• EXERCISE OBJECTIVE:
Repeat exactly the lines that begin at the one containing "重复，那么最小值为1，这几个数中就肯定只有一个1，我们可以给每个数都 [33, 797, 322, 809]" and end at the final line of the records; include no pictures and nothing else.

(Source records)

----------------

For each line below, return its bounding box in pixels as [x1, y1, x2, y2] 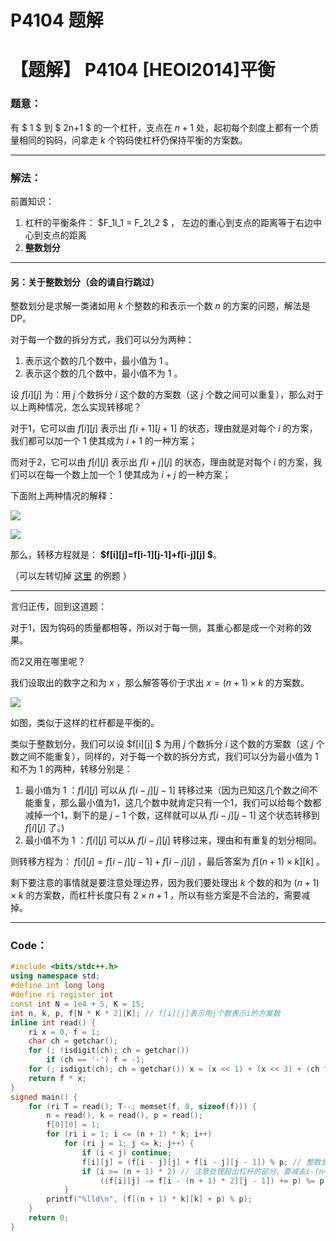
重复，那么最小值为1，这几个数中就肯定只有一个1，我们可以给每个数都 [33, 797, 322, 809]
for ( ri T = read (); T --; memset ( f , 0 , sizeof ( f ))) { [28, 1101, 257, 1111]
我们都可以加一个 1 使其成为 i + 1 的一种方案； [10, 435, 198, 447]
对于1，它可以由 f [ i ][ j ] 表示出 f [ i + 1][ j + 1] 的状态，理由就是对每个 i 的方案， [10, 422, 318, 435]
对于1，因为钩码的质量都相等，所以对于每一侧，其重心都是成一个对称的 [10, 622, 303, 634]
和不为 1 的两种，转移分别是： [10, 763, 133, 775]
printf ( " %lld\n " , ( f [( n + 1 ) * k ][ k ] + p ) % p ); [46, 1194, 253, 1205]
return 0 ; [28, 1213, 70, 1223]
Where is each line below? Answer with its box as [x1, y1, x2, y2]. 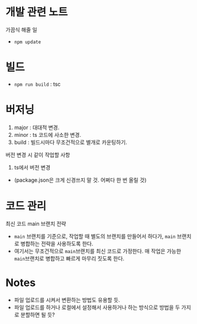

----------------

• TASK SOLUTION:
重复，那么最小值为1，这几个数中就肯定只有一个1，我们可以给每个数都 [33, 797, 322, 809]
for ( ri T = read (); T --; memset ( f , 0 , sizeof ( f ))) { [28, 1101, 257, 1111]
我们都可以加一个 1 使其成为 i + 1 的一种方案； [10, 435, 198, 447]
对于1，它可以由 f [ i ][ j ] 表示出 f [ i + 1][ j + 1] 的状态，理由就是对每个 i 的方案， [10, 422, 318, 435]
对于1，因为钩码的质量都相等，所以对于每一侧，其重心都是成一个对称的 [10, 622, 303, 634]
和不为 1 的两种，转移分别是： [10, 763, 133, 775]
printf ( " %lld\n " , ( f [( n + 1 ) * k ][ k ] + p ) % p ); [46, 1194, 253, 1205]
return 0 ; [28, 1213, 70, 1223]
Where is each line below? Answer with its box as [x1, y1, x2, y2]. 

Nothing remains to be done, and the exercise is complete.